Three Boys From St. Agnes School Earn Top Honors In Essay Contest

By MARK EVANS

STE. GENEVIEVE HERALD

For the first time ever, all three winners in the Patriot’s Pen essay competition for middle school students were boys.

“That’s never happened before,” said Lois Flieg,  youth activities chairperson for the VFW Auxiliary, which sponsors the event along with VFW Post 2210.

Flieg said it was also somewhat unusual to have winners from all three middle school grades. She said eighth-graders dominate the competition some years.

VFW Post 2210 and the VFW Auxiliary also sponsor the Voice of Democracy Essay Contest for high school students.

The winners — Dominic Griffard, Joshua Fallert and Jackson Tucker — also all attend St.

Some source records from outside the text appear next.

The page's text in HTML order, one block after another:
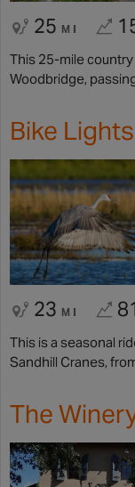
25 MI
This 25-mile
Woodbridge,
Bike
23 MI
This is a seasonal
Sandhill Cranes,
The
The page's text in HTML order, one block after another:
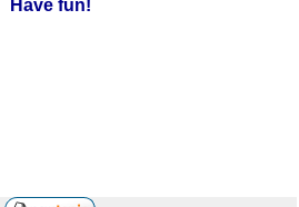
Have fun!
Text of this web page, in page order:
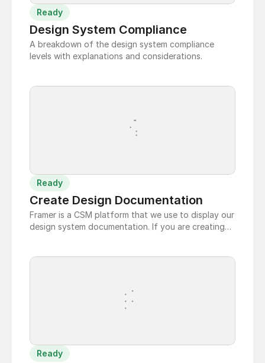
Ready
Design System Compliance
A breakdown of the design system compliance
levels with explanations and considerations.
Ready
Create Design Documentation
Framer is a CSM platform that we use to display our
design system documentation. If you are creating
Ready
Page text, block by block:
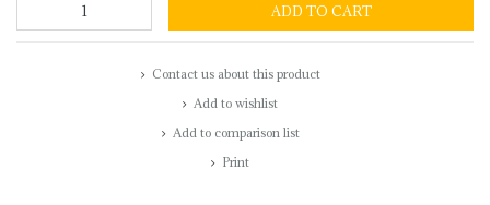
ADD TO CART
Contact us about this product
Add to wishlist
Add to comparison list
Print
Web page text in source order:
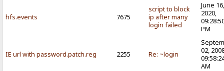
hfs.events 7675
script to block
ip after many
login failed
June
2020,
PM
IE url with password.patch.reg 2255 Re: ~login
02,
AM

Agnes Catholic School in Bloomsdale.

Unlike the Voice of Democracy contest, winners are not ranked first, second and third. All three move on to the next round of competition.

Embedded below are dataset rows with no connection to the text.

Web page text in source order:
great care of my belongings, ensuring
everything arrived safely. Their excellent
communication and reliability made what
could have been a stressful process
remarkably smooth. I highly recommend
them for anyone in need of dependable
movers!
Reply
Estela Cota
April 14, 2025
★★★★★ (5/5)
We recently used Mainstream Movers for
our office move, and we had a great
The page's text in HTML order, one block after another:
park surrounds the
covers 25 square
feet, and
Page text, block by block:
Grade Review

“It’s always nice to see kids express appreciation for their country,” Flieg said. “They learn a lot of lessons doing it.”

Griffard, an eighth-grader, is the son of Phillip and Adrianne Griffard.

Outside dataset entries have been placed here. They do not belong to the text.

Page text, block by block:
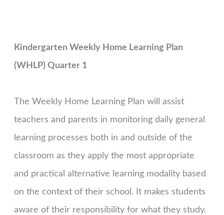
Kindergarten Weekly Home Learning Plan
(WHLP) Quarter 1
The Weekly Home Learning Plan will assist
teachers and parents in monitoring daily general
learning processes both in and outside of the
classroom as they apply the most appropriate
and practical alternative learning modality based
on the context of their school. It makes students
aware of their responsibility for what they study.
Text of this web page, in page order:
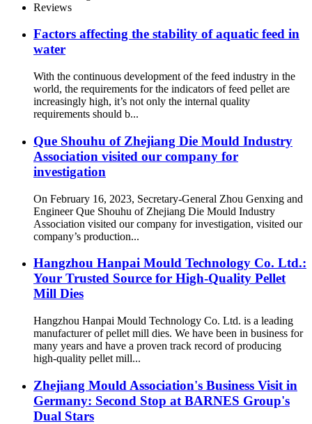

Fallert, a seventh-grader, is son of Kevin and Kelly Fallert.

Tucker, a sixth-grader, is son of Ron and Sharon Tucker.

This year’s theme was “What Makes America Great.” Each winner gets a cash prize and the essay moves on to district competition.

Tucker focused on the freedoms and opportunities Americans have that citizens of other countries do not have.

“We have many freedoms such as freedom to get an education, freedom of speech, and freedom of religion,” Tucker wrote, adding, “The American schooling system is better than many other countries’ systems.”

Fallert, while touching on freedom of speech, wrote that the U.S. has  “amazing laws that keep our environment, people, and animals safe and healthy.”

We are lucky not to live in a “war-torn” country, he said, and for “a great economy that allows people to pick from a variety of jobs and receive good pay to help them support their family or self.

He also stressed that America being a “melting pot” is vital. “America accepts everyone for the person they are not where they came from,” he wrote.

Griffard, meanwhile, focused on how Americans come together in good times and bad times.

“What I love about America is our ability to unite together when our country is in trouble,” he wrote, giving September 11, 2001 and both world wars as examples of times of trouble. He said it also comes together for annual events like Independence Day and for special occasions like the 1969 moon landing.

(Information, including copies of the essays, from attending Lois Flieg.)